■ How to complete this task
Your task is to retype, word for word, the lines from the start of the data through the line holding "Cisco 500-325 Dumps PDF". Do not include the pictures.

(Dataset items)

= = = = = = =

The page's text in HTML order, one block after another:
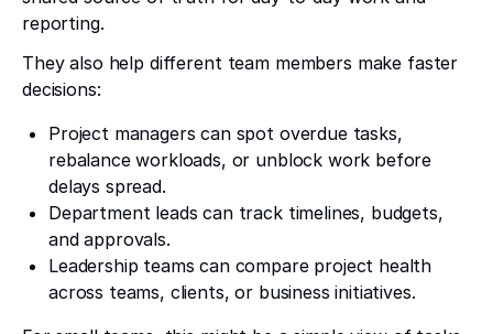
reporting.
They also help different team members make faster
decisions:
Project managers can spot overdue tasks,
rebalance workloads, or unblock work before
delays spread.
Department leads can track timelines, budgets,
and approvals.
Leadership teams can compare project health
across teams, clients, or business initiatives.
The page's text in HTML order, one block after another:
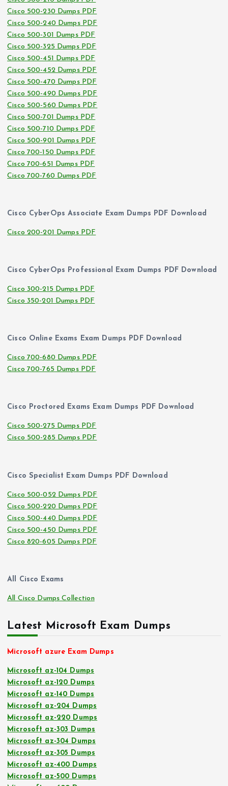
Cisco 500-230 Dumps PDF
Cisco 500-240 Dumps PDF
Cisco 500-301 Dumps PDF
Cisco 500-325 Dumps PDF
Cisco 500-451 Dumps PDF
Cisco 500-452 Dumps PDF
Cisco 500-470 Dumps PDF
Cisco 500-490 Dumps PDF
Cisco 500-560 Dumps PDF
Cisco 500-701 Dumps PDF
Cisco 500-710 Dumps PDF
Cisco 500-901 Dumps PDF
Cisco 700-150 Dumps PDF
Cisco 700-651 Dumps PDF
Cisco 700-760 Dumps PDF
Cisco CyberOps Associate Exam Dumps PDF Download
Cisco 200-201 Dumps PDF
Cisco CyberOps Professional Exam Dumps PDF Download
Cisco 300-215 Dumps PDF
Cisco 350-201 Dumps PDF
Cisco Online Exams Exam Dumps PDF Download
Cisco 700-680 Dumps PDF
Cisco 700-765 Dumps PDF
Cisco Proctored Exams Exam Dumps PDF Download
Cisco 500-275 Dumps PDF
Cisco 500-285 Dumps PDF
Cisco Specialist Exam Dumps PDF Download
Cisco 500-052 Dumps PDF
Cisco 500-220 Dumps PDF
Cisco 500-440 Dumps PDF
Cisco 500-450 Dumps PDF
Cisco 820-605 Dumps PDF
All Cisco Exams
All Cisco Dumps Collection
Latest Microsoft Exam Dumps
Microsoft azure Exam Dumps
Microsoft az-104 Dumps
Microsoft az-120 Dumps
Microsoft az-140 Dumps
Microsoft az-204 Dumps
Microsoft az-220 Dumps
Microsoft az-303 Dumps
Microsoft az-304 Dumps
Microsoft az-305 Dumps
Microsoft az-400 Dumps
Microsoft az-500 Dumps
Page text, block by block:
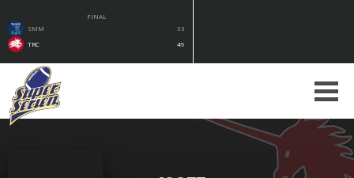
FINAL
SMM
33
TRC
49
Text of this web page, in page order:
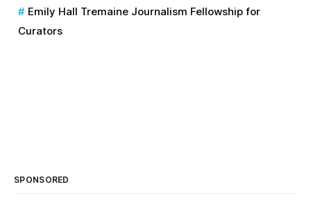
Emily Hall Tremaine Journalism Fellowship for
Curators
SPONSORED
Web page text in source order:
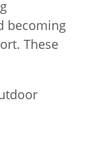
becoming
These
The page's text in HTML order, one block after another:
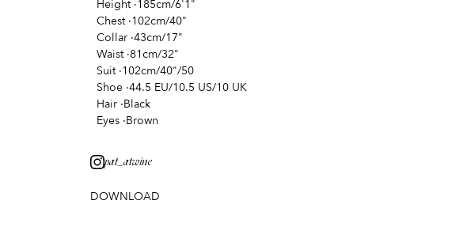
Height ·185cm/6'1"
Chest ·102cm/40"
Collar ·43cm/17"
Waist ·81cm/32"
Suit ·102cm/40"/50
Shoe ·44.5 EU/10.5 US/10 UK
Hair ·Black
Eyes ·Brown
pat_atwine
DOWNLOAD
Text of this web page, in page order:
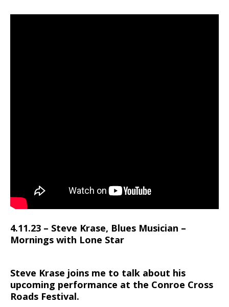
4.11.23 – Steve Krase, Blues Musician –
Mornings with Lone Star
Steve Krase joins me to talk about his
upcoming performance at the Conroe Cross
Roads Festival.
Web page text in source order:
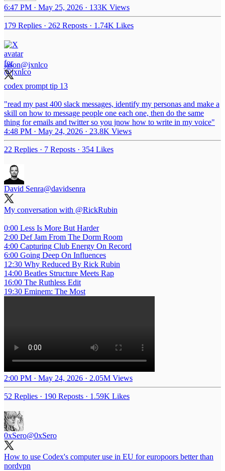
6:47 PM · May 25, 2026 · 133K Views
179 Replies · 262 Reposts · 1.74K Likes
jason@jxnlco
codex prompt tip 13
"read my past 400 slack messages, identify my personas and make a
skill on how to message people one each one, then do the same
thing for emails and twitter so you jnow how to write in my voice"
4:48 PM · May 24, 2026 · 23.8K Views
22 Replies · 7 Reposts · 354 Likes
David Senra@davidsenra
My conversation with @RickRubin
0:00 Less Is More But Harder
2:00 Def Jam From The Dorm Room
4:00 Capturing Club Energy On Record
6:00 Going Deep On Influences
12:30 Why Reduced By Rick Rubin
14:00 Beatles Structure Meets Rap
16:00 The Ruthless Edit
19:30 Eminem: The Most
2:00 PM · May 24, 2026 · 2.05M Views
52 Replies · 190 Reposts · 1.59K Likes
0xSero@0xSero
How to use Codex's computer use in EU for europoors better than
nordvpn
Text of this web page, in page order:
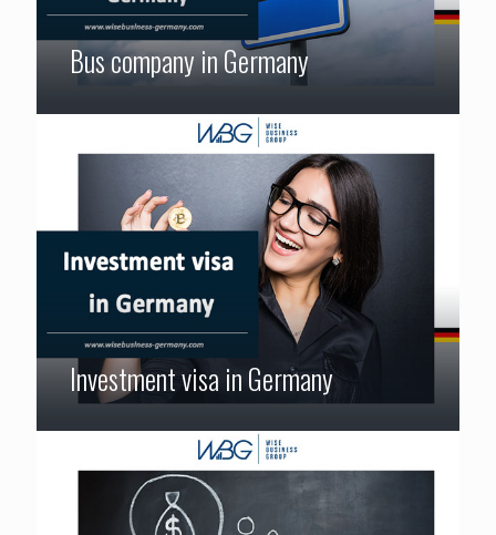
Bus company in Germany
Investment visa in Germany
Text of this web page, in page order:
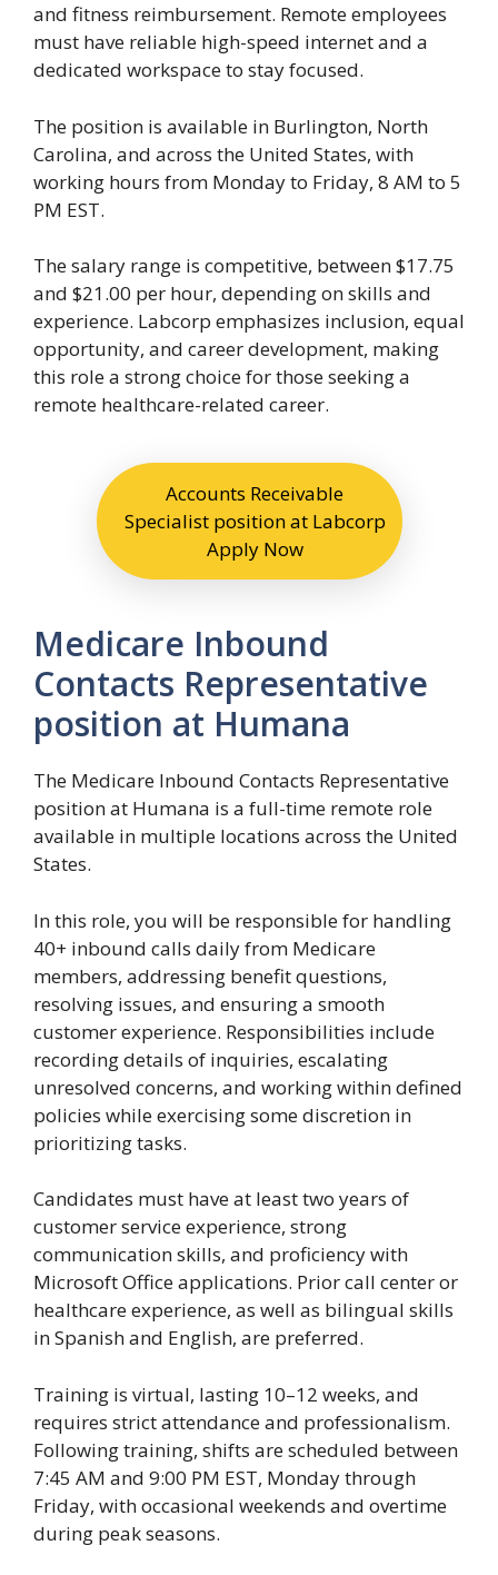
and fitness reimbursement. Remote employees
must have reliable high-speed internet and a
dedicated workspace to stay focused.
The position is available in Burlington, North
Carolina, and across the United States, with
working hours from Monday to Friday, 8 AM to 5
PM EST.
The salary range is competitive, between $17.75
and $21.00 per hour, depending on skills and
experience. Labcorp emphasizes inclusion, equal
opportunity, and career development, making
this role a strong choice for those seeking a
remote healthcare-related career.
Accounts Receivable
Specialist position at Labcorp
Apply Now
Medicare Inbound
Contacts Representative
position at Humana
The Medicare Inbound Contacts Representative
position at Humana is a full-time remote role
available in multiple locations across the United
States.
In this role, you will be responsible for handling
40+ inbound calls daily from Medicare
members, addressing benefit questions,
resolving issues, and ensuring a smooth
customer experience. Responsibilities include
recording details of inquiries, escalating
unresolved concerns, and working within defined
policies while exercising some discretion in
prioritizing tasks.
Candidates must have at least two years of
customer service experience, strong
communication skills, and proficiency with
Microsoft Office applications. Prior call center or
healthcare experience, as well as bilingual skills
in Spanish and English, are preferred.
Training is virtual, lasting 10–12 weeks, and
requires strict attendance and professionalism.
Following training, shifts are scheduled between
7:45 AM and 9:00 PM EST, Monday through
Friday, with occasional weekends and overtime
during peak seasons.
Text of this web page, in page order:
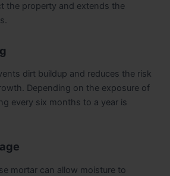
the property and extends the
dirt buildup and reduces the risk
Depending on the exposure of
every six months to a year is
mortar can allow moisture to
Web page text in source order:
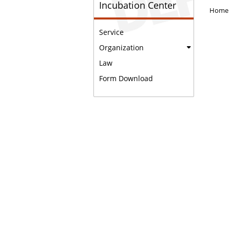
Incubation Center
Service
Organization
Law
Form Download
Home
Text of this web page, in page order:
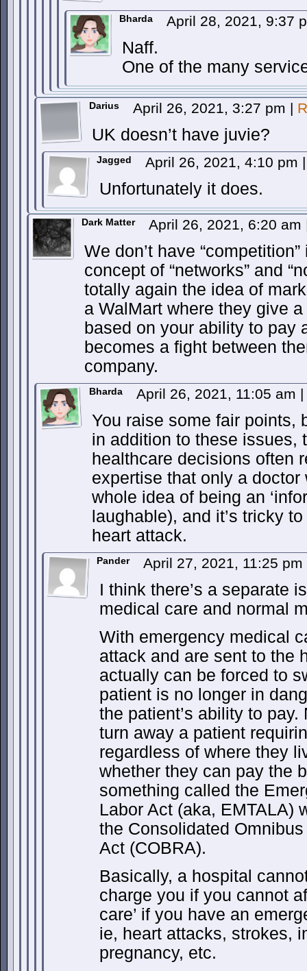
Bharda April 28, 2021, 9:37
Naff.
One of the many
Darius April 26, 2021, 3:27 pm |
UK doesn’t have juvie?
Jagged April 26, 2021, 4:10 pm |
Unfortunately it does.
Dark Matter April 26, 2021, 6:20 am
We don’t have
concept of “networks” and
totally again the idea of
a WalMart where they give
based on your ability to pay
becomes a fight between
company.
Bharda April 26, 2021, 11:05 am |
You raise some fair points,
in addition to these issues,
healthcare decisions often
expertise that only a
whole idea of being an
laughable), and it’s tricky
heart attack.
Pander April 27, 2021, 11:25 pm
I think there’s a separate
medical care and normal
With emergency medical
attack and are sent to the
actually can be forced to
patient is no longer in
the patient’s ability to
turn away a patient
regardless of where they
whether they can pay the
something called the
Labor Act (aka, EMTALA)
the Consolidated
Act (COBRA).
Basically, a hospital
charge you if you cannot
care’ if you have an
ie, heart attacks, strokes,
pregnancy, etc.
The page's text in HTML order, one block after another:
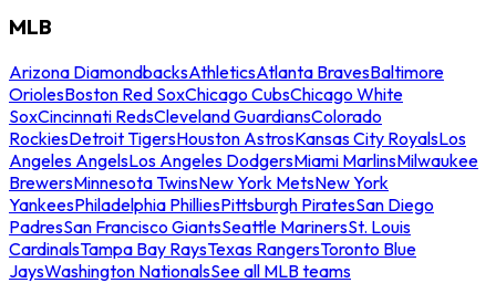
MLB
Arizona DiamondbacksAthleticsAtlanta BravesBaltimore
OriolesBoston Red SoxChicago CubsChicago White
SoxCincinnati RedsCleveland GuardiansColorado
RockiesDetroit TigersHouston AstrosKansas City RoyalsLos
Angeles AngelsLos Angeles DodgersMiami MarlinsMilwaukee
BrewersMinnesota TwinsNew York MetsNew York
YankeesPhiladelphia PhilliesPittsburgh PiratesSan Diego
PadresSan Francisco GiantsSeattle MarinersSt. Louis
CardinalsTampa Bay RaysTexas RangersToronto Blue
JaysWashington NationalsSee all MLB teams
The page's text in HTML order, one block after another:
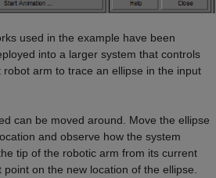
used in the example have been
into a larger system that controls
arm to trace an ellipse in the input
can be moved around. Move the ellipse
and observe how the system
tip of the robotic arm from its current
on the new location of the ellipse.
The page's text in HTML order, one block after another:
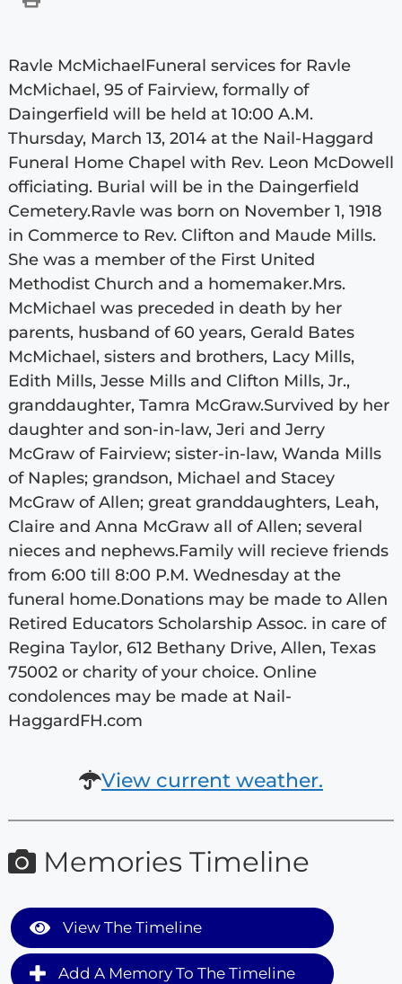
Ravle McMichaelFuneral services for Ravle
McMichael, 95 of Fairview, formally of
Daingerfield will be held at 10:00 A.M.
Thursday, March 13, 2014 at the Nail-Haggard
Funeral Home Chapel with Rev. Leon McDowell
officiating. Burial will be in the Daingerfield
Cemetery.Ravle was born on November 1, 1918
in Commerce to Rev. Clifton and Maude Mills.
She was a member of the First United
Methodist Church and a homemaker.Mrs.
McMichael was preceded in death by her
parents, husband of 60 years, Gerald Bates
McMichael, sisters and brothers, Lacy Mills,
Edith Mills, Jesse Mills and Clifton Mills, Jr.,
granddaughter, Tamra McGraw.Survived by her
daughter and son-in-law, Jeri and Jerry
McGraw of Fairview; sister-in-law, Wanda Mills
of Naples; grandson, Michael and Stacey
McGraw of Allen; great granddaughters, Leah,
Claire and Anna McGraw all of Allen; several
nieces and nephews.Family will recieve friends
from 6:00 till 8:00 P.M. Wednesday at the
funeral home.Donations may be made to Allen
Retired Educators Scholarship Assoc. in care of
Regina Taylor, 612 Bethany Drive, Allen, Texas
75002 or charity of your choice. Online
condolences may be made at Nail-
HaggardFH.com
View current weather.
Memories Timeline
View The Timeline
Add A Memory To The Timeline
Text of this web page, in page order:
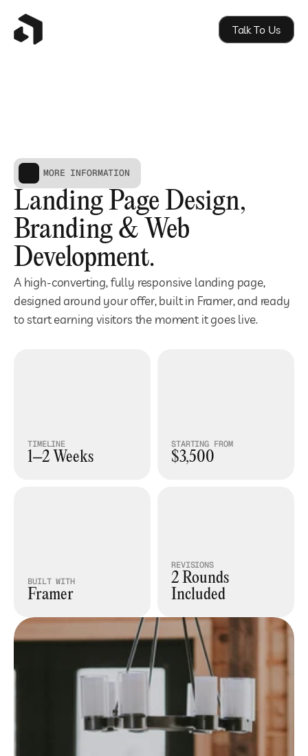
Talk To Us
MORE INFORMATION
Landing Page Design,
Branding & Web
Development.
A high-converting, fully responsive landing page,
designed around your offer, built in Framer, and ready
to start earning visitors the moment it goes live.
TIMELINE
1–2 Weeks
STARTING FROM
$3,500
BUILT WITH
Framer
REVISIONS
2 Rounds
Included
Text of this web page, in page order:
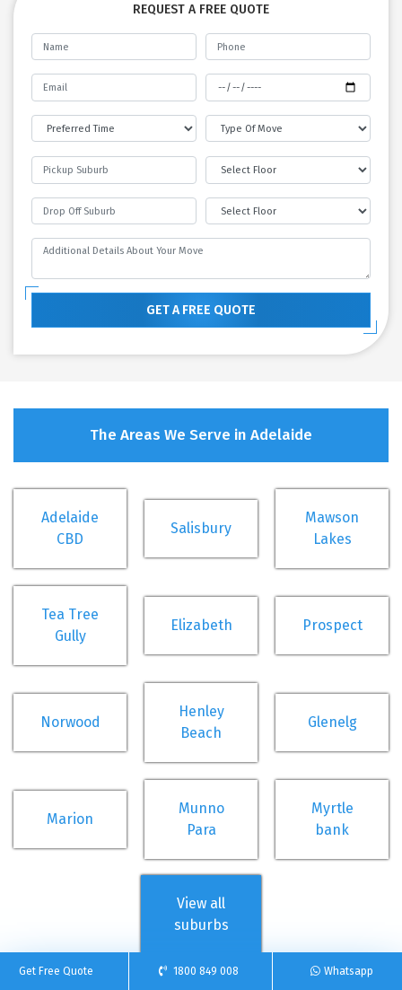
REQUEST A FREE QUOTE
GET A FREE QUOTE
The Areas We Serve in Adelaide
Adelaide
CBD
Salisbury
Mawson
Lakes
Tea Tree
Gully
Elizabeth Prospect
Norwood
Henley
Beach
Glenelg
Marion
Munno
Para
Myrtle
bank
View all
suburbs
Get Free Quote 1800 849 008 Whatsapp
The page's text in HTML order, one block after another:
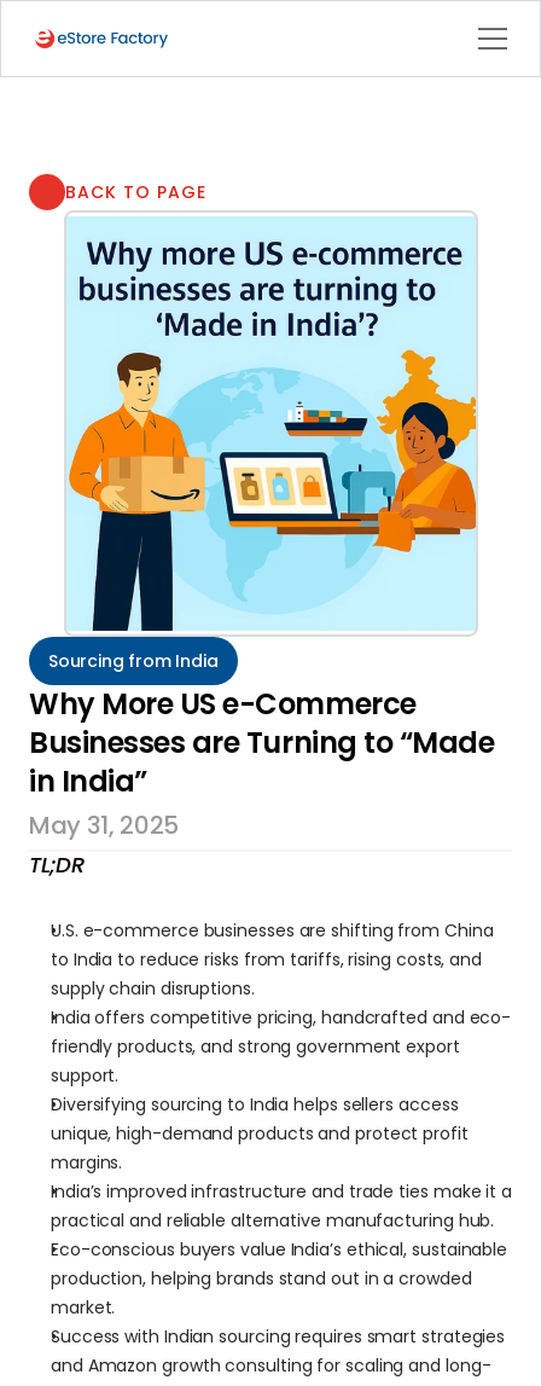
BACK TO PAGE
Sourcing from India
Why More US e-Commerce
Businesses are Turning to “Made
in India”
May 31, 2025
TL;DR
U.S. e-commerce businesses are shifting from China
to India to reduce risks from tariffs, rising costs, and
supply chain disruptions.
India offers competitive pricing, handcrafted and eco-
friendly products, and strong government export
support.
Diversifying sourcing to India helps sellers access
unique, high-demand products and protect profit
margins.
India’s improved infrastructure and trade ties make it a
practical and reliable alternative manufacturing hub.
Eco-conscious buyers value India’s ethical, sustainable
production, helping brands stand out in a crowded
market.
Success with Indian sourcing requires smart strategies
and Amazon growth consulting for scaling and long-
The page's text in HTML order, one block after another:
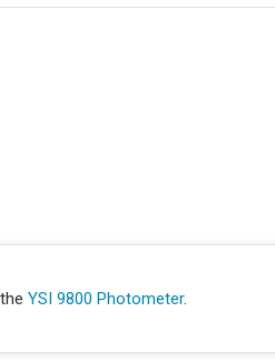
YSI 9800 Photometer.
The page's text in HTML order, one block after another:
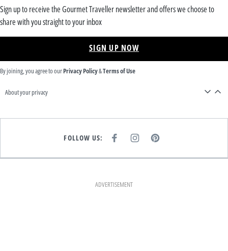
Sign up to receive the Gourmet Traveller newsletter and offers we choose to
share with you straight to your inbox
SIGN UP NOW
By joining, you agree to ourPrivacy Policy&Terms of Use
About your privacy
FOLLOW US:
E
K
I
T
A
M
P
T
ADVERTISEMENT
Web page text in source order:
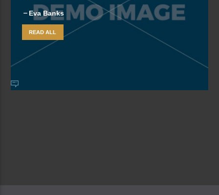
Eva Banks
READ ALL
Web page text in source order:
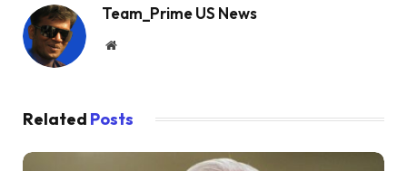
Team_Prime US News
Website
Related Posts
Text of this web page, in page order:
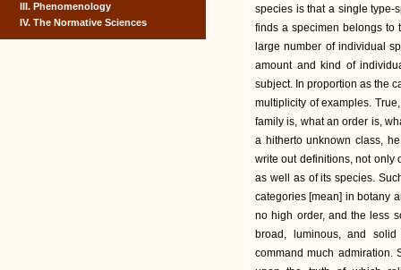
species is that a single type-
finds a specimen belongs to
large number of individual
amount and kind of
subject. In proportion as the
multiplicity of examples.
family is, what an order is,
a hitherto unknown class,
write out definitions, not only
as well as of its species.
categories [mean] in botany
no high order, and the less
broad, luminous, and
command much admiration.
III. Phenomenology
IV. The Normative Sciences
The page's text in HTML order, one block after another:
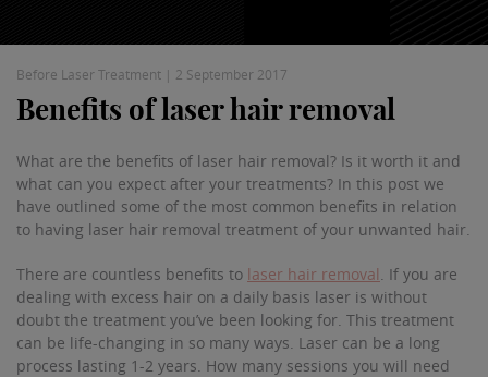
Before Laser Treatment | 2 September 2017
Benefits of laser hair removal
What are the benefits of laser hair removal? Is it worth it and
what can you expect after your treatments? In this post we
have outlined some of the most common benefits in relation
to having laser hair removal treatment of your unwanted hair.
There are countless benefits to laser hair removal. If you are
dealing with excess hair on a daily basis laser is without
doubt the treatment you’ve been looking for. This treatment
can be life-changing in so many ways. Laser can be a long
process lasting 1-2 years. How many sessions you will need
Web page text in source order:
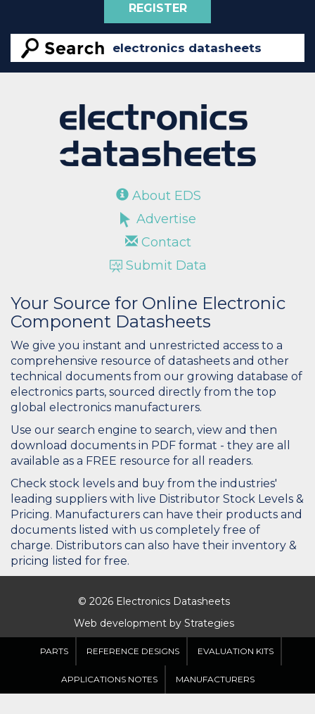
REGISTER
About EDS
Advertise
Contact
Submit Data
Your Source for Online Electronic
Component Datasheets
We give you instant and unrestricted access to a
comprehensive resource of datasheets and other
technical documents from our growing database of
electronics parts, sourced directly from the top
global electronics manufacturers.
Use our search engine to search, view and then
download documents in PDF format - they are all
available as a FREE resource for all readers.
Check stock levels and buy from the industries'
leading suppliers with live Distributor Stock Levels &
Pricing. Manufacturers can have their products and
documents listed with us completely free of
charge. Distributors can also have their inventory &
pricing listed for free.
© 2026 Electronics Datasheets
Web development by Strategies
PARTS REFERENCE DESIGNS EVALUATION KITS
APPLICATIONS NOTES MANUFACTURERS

= = = = = = =

■ Expected answer
The page's text in HTML order, one block after another:
reporting.
They also help different team members make faster
decisions:
Project managers can spot overdue tasks,
rebalance workloads, or unblock work before
delays spread.
Department leads can track timelines, budgets,
and approvals.
Leadership teams can compare project health
across teams, clients, or business initiatives.
The page's text in HTML order, one block after another:
Cisco 500-230 Dumps PDF
Cisco 500-240 Dumps PDF
Cisco 500-301 Dumps PDF
Cisco 500-325 Dumps PDF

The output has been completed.